## EXERCISE DIRECTIONS:
Your task is to transcribe the lines from the start of the data below through the line containing "1 pozadí – panorama", inclusive, exactly as they stand and without the pictures.

[AVAILABLE RECORDS Boundary: Start]

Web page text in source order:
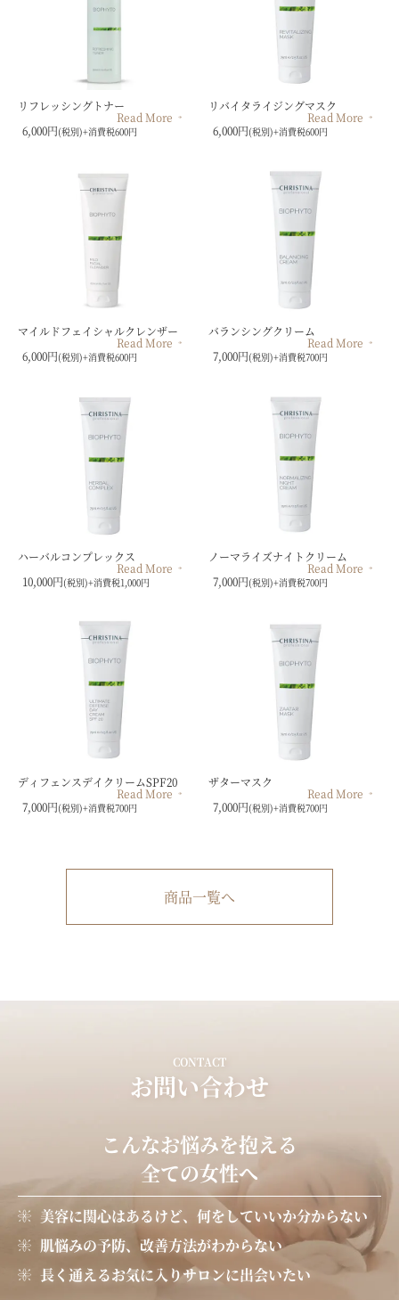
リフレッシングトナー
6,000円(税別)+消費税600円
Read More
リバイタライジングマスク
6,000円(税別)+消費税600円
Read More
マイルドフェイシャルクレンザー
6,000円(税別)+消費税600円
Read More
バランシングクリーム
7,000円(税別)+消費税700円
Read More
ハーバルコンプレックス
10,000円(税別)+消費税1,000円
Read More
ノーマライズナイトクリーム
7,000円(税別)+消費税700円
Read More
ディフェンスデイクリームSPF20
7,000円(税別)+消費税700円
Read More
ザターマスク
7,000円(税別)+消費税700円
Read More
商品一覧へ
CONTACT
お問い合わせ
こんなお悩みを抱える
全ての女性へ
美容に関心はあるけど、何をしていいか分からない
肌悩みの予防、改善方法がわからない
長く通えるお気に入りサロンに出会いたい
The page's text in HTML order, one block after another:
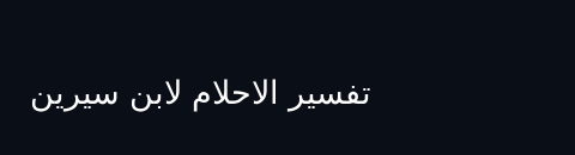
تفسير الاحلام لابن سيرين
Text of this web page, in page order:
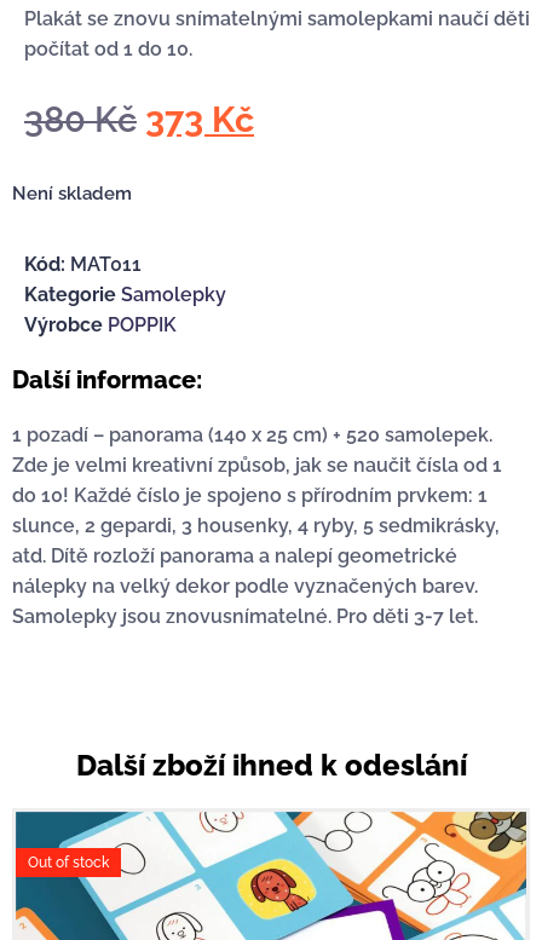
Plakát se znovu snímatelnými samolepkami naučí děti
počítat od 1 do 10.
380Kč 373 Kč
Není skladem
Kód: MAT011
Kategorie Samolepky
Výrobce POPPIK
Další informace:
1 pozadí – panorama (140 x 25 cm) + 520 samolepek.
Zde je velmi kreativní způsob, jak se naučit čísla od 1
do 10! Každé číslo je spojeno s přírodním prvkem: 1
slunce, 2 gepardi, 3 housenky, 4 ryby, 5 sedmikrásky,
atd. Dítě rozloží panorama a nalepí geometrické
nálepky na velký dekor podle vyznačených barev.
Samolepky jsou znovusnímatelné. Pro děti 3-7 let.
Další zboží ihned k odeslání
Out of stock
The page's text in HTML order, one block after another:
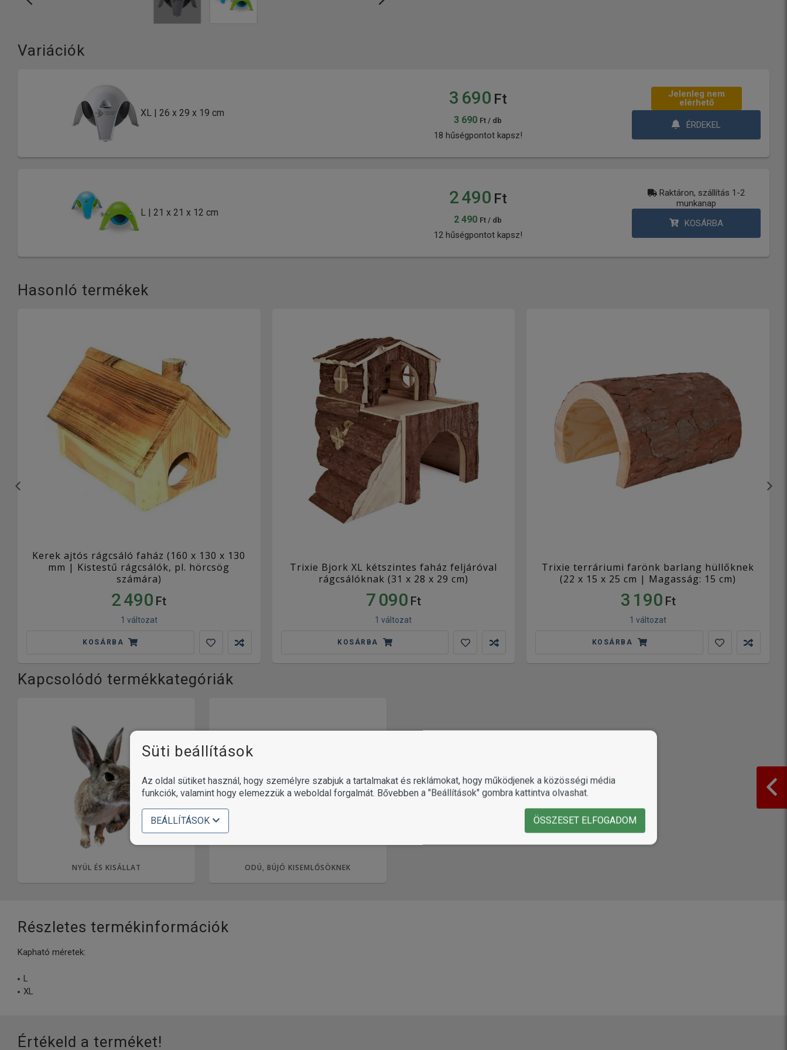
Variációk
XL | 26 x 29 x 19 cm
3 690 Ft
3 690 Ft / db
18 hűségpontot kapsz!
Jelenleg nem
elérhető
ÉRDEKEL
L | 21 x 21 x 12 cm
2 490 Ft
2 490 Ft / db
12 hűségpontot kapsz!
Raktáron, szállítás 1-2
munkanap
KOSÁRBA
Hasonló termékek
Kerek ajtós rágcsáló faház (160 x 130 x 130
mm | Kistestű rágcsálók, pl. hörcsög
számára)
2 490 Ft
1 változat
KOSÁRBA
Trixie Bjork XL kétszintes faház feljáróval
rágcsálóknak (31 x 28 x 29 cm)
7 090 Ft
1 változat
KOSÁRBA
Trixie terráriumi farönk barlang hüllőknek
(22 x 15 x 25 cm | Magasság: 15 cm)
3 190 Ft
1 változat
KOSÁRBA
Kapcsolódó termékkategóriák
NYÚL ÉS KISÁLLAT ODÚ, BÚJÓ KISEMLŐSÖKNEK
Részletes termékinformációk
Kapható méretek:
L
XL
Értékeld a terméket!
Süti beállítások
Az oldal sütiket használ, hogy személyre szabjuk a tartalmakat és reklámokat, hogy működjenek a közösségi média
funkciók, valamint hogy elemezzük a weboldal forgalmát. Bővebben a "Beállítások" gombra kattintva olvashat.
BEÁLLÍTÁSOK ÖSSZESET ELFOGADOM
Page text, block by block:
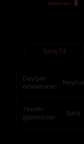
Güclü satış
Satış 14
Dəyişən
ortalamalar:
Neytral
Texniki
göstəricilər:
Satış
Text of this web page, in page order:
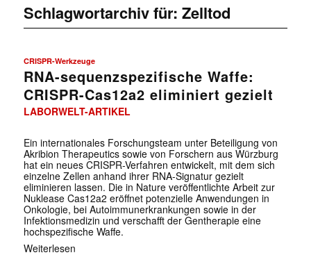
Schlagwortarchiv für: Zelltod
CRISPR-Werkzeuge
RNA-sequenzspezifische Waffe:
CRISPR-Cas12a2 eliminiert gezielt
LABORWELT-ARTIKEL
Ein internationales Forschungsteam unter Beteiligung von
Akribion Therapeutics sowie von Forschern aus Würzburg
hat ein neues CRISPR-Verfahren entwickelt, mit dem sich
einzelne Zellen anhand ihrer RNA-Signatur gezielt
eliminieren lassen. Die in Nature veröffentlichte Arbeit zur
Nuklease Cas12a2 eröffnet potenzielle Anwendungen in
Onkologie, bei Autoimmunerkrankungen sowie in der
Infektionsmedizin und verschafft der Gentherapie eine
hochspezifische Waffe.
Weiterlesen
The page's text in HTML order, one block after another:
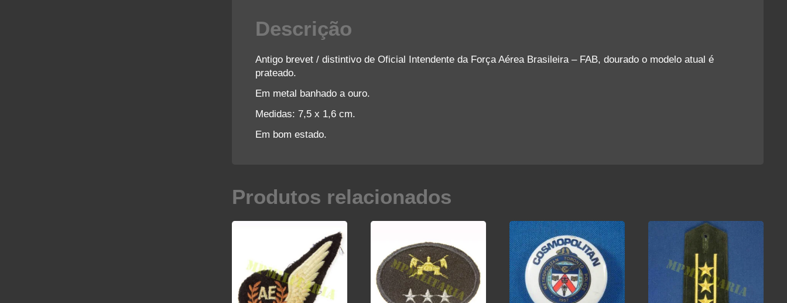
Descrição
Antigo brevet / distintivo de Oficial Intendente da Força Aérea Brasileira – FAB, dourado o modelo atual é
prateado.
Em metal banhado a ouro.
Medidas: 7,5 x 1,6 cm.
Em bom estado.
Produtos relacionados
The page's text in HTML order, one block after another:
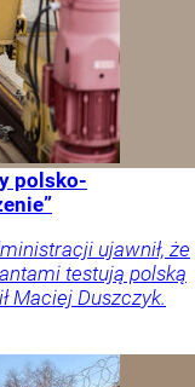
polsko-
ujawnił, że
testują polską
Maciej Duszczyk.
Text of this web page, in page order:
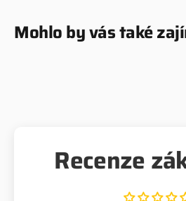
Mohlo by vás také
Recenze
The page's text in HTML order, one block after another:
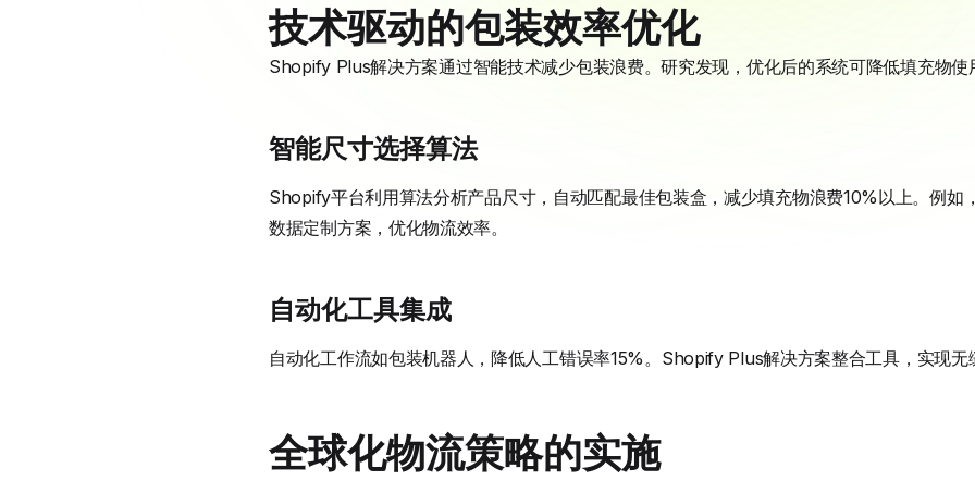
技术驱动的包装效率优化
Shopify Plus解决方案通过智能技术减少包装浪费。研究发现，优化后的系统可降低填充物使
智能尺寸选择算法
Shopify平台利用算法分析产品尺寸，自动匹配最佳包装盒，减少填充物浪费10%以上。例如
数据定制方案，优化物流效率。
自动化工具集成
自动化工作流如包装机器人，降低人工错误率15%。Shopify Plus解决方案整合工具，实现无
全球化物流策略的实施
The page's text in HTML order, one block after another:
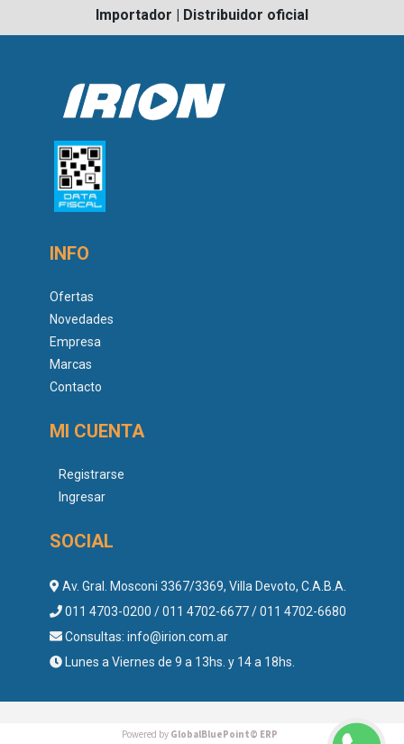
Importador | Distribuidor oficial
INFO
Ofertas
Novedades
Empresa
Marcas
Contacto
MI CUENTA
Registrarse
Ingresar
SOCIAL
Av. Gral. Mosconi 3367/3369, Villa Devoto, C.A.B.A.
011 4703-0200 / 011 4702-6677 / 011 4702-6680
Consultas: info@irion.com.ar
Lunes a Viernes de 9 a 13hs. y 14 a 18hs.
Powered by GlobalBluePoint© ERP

[AVAILABLE RECORDS Boundary: End]

## YOUR SOLUTION:
Web page text in source order:
リフレッシングトナー
6,000円(税別)+消費税600円
Read More
リバイタライジングマスク
6,000円(税別)+消費税600円
Read More
マイルドフェイシャルクレンザー
6,000円(税別)+消費税600円
Read More
バランシングクリーム
7,000円(税別)+消費税700円
Read More
ハーバルコンプレックス
10,000円(税別)+消費税1,000円
Read More
ノーマライズナイトクリーム
7,000円(税別)+消費税700円
Read More
ディフェンスデイクリームSPF20
7,000円(税別)+消費税700円
Read More
ザターマスク
7,000円(税別)+消費税700円
Read More
商品一覧へ
CONTACT
お問い合わせ
こんなお悩みを抱える
全ての女性へ
美容に関心はあるけど、何をしていいか分からない
肌悩みの予防、改善方法がわからない
長く通えるお気に入りサロンに出会いたい
The page's text in HTML order, one block after another:
تفسير الاحلام لابن سيرين
Text of this web page, in page order:
Plakát se znovu snímatelnými samolepkami naučí děti
počítat od 1 do 10.
380Kč 373 Kč
Není skladem
Kód: MAT011
Kategorie Samolepky
Výrobce POPPIK
Další informace:
1 pozadí – panorama (140 x 25 cm) + 520 samolepek.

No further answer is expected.